So this is really a theoretical question based on me trying to wrap my arms around splunk. The purpose of the common information model is to normalize disparate logs into a common schema in an otherwise schemaless engine. As the documentation states there is no need to index all of those fields. However, at an enterprise scale install with a security bent there are a small handful of fields that are probably used in the majority of searches: source ip, destination ip, destination port, and maybe another field or two for action or message. I get that one of the reasons to not index tons of fields is due to throughput concerns but in this case you probably have several indexers so overall load is distributed and in this case you are talking about 4 or 5 fields.
There are a number of variables in play but I'm wondering if any extra time spent on indexing would be returned in spades at search time.
If your question is "should you extract those key fields?" - my answer is yes. Field extractions make event correlation, searching and reporting easier to do, and give more targeted results. A large number of search-time field extractions can slow your searches, but there are various ways to control field extraction (like the
fields command and the field discovery button). So I would definitely do these key field extractions.
If your question is "should these be index-time field extractions rather than search-time field extractions?" - my answer is no. Index-time field extractions are not faster except in rare corner cases. Your fields are not - most definitely not - one of the corner cases. And index-time field extractions can be troublesome in other ways - they are fragile and difficult to change, for example.
I think one reason that people want to "index fields" is that they are thinking about how things work in relational databases. Splunk is not a relational database, so most of the performance tips for relational databases simply don't apply.
Splunk indexes every word in your data - whether that word is part of a field or not.

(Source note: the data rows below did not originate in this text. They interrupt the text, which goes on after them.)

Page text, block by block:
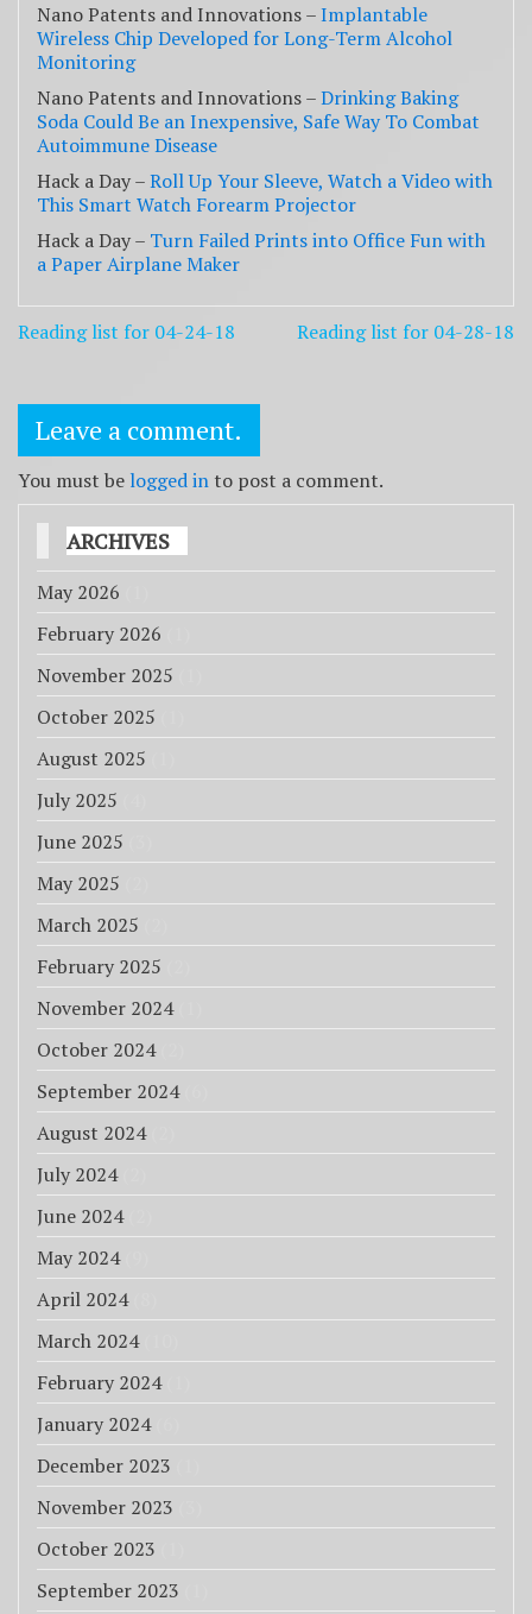
Nano Patents and Innovations –Implantable
Wireless Chip Developed for Long-Term Alcohol
Monitoring
Nano Patents and Innovations –Drinking Baking
Soda Could Be an Inexpensive, Safe Way To Combat
Autoimmune Disease
Hack a Day –Roll Up Your Sleeve, Watch a Video with
This Smart Watch Forearm Projector
Hack a Day – Turn Failed Prints into Office Fun with
a Paper Airplane Maker
Post
Reading list for 04-24-18 Reading list for 04-28-18
Leave a comment.
You must be logged in to post a comment.
ARCHIVES
May 2026
February 2026
November 2025
October 2025
August 2025
July 2025
June 2025
May 2025
March 2025
February 2025
November 2024(1)
October 2024(2)
September 2024(6)
August 2024(2)
July 2024(2)
June 2024(2)
May 2024(9)
April 2024(8)
March 2024(10)
February 2024(1)
January 2024(6)
December 2023
November 2023
October 2023
September 2023

That's why it's called an "index" instead of a "database." The distinction is important. This is why you do not need index-time field extractions - all the data is already indexed.
Of course, if you meant something else by your questions, then this answer is lame. 🙂
Good point about that data not being there natively for the most part and honestly I'm surprised I didn't make the connection. Thinking back on it I don't recall any of the documentation making that base level distinction.

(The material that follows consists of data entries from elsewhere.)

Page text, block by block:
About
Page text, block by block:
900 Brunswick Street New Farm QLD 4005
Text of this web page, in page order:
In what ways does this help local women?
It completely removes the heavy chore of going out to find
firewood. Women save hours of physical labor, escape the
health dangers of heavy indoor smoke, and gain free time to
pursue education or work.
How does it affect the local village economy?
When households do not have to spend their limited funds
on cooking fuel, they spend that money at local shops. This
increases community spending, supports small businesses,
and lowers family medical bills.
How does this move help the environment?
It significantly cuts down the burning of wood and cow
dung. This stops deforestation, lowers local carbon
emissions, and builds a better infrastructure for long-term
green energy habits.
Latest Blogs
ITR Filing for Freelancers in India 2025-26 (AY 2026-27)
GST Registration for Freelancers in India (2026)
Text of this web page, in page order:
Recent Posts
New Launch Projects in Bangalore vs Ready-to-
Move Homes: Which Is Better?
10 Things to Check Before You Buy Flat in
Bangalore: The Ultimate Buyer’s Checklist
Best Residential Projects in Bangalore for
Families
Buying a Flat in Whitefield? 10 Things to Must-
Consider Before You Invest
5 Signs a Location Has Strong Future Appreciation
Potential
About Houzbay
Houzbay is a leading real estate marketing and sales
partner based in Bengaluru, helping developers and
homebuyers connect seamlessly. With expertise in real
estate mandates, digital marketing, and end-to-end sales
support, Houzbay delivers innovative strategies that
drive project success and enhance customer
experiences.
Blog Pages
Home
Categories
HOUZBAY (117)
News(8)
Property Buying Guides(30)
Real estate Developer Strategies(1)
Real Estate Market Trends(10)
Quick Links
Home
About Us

The reason that source, sourcetype and host are indexed fields is simple: they are not contained within the input data! (Well.sometimes host is contained in the input data, such as in syslog. But you can't count on that.)

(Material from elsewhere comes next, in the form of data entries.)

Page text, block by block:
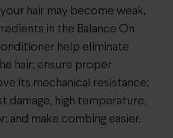
hair may become weak,
in the Balance On
help eliminate
hair; ensure proper
its mechanical resistance;
damage, high temperature,
and make combing easier.

And you aren't being antagonistic, these are great questions. I can tell that you are really trying to understand why!
One of the reasons for the concern re: the ES app - if it isn't correctly hooked up to your particular company's data feeds, then it is a dud. Since these are unique to each company, documentation alone may not be enough... At least that's my thinking.
Thanks for the link! Hopefully I'm not coming off as being antagonistic; I'm not trying to be. At some level I'm trying to parse a number of things I've heard about Splunk's ES and compliance apps (eg., a dedicated search head is recommended, a multi-week PS engagement to conform your data into what the app requires for input, etc) and understand how they are influencing the evolution of Splunk itself in 5.0 and beyond.
There's really no noticeable difference in performance between the scenarios you refer to. Please read dwaddle's excellent explanation on what goes on during a Splunk search: http://splunk-base.splunk.com/answers/54207/slow-search-when-evaluating-a-numeric-value?page=1&focus...
So let me ask this in a slightly different way. Are searches that reference fields extracted at index time faster than searches against fields that are extracted at search time? I need to go back and look at the documentation but my thought is at least on some level the host, sourcetype, and source fields are extracted at index time because they they are the lowest common denominator among all log types with the maximum value and should be used in your initial search if you are concerned about efficiency.